Made4Eyes B.V. (M4E) has been customizing eyewear since 2015 using 3D scan and 3D printing technology. M4E uses a Structure Sensor from Occipital to scan the spectacle wearer. At the beginning of 2019, M4E launched a new brand, custom-made glasses from Maat!, aimed at people who do not have a standard face shape. These are often people with a medical condition, such as Down syndrome, people with a craniofacial (skull) disorder or other conditions.

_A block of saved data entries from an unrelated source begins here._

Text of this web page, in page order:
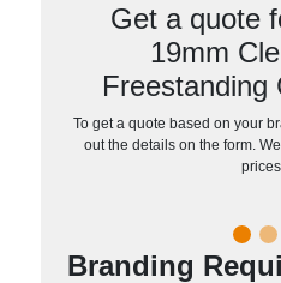
Get a quote
19mm
Freestanding
To get a quote based on your
out the details on the form.
Branding
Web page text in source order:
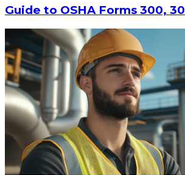
$38.88
ADD TO CART
Guide to OSHA Forms 300,
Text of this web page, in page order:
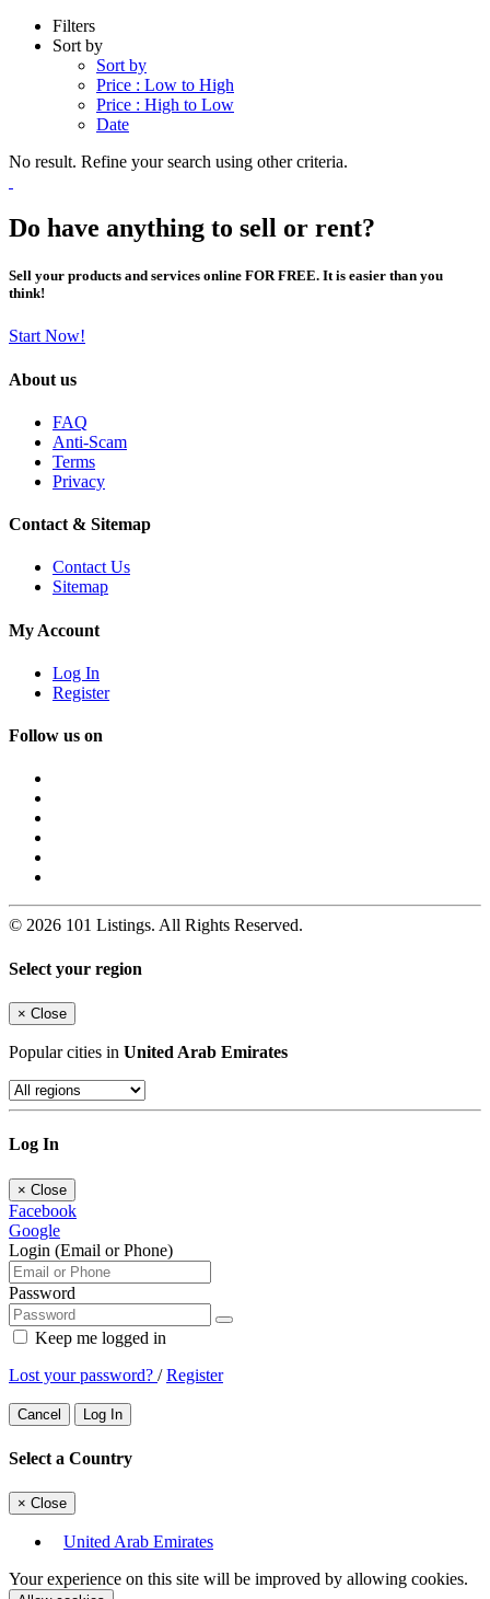
Filters
Sort by
Sort by
Price : Low to High
Price : High to Low
Date
No result. Refine your search using other criteria.
Do have anything to sell or rent?
Sell your products and services online FOR FREE. It is easier than you
think!
Start Now!
About us
FAQ
Anti-Scam
Terms
Privacy
Contact & Sitemap
Contact Us
Sitemap
My Account
Log In
Register
Follow us on
© 2026 101 Listings. All Rights Reserved.
Select your region
× Close
Popular cities in United Arab Emirates
Log In
× Close
Facebook
Google
Login (Email or Phone)
Password
Keep me logged in
Lost your password? /Register
Cancel Log In
Select a Country
× Close
United Arab Emirates
Your experience on this site will be improved by allowing cookies.
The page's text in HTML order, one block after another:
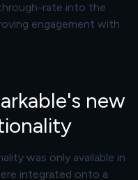
rate into the
engagement with
new
was only available in
integrated onto a
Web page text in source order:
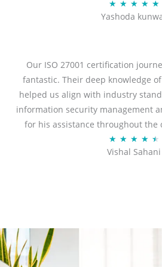
★ ★ ★ ★ ★R
5
t
f
Yashoda
Our ISO 27001 certification
fantastic. Their deep knowledge
helped us align with industry
information security management
for his assistance throughout the
★ ★ ★ ★ ★
a
.
Vishal Sahani
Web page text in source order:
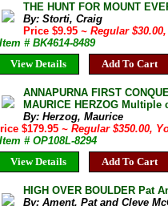
THE HUNT FOR MOUNT
By: Storti, Craig
Price $9.95~ Regular
# BK4614-8489
View Details
Add To Cart
ANNAPURNA FIRST
MAURICE HERZOG
By: Herzog, Maurice
$179.95 ~ Regular $350.00,
# OP108L-8294
View Details
Add To Cart
HIGH OVER BOULDER Pat
By: Ament, Pat and Cleve
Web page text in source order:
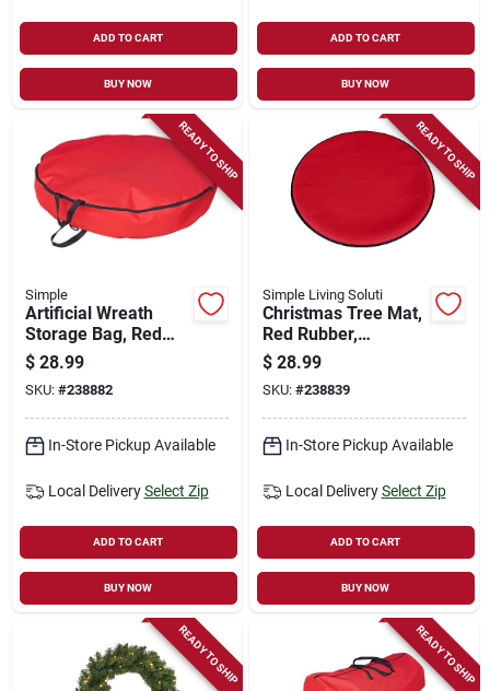
ADD TO CART
BUY NOW
ADD TO CART
BUY NOW
READY TO SHIP
Simple
Artificial Wreath
Storage Bag, Red
Polyester, 36-in.
$ 28.99
SKU: #238882
In-Store Pickup Available
Local Delivery Select Zip
ADD TO CART
BUY NOW
READY TO SHIP
Simple Living Soluti
Christmas Tree Mat,
Red Rubber,
Indoor/outdoor, 35 X
35 In.
$ 28.99
SKU: #238839
In-Store Pickup Available
Local Delivery Select Zip
ADD TO CART
BUY NOW
READY TO SHIP READY TO SHIP
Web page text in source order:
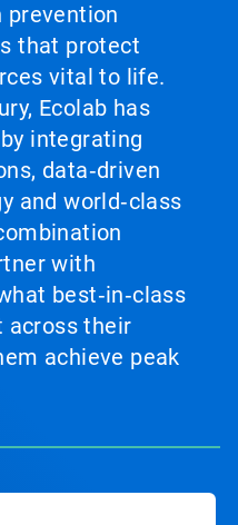
prevention
that protect
vital to life.
Ecolab has
integrating
data‑driven
and world‑class
with
best‑in‑class
across their
achieve peak

In the past few years, M4E has noticed the necessity to innovate in two areas to guarantee or improve the quality of the glasses. Some of the clients are (small) children and have a mental disability, which makes it difficult for them to sit still for 10 seconds, which is needed for a scan to be properly registered. Another problem that occurs is the ergonomic accuracy. The ends of the legs (ear tips) are often not well enough shaped for small children and people with a strongly deviating skull shape. In these cases, the frames offer too little support, causing the glasses to sag. Since the 3D-scan doesn’t reach the area behind the ear, this geometric information is missing. By researching the ergonomics of the skull in this target group and in particular the shape behind the ear, Maat! wants to obtain insight into the similarities and differences between the age groups and any common disorders. The shape of the nose and the weight of the glasses (as a result of increasing strength) will also determine the design of the spring tips.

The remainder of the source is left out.